▶ _The data_
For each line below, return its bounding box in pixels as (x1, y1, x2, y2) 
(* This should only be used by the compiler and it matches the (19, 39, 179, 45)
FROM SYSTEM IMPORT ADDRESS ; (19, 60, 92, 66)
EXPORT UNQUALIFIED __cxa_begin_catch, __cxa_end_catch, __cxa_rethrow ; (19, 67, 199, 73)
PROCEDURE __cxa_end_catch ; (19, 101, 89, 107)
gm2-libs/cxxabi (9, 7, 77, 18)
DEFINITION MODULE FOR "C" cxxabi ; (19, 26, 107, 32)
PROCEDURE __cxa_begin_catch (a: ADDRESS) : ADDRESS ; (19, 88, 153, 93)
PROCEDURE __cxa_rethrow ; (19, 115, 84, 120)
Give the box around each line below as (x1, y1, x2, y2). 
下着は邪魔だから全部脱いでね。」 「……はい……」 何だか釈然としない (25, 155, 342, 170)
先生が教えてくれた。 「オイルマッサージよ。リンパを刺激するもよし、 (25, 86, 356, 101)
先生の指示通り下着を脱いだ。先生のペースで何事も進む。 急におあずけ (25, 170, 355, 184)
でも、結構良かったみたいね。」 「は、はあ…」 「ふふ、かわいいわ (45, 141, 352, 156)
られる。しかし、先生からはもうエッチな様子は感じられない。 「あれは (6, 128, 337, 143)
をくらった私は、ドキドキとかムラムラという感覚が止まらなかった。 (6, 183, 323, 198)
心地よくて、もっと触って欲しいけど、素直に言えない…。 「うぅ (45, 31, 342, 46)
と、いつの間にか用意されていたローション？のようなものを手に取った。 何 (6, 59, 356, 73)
--
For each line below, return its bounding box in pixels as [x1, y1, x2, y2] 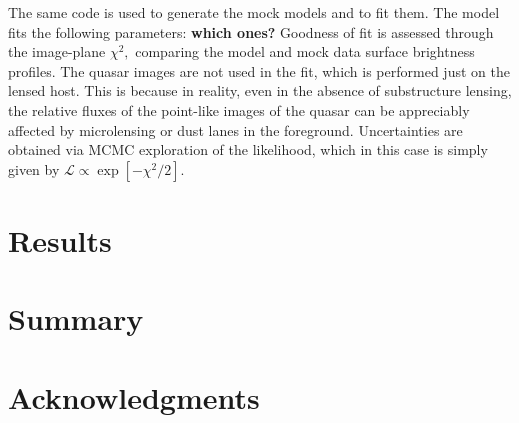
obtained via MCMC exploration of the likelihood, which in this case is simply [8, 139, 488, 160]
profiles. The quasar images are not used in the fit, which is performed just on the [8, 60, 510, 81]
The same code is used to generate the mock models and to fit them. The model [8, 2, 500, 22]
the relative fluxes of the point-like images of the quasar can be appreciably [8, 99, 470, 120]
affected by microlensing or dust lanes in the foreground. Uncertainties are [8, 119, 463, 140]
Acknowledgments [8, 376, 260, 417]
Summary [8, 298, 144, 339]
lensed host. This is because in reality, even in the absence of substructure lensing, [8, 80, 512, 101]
---
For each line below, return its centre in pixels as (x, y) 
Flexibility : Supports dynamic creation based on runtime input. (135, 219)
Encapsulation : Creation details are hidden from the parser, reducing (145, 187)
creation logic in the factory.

▶ _Work required_
From the entries above, extract only the lines running from the one containing "Acknowledgments [8, 376, 260, 417]" through the one containing "lensed host. This", inclusive.

▶ _Output of the task_
Acknowledgments [8, 376, 260, 417]
Summary [8, 298, 144, 339]
lensed host. This is because in reality, even in the absence of substructure lensing, [8, 80, 512, 101]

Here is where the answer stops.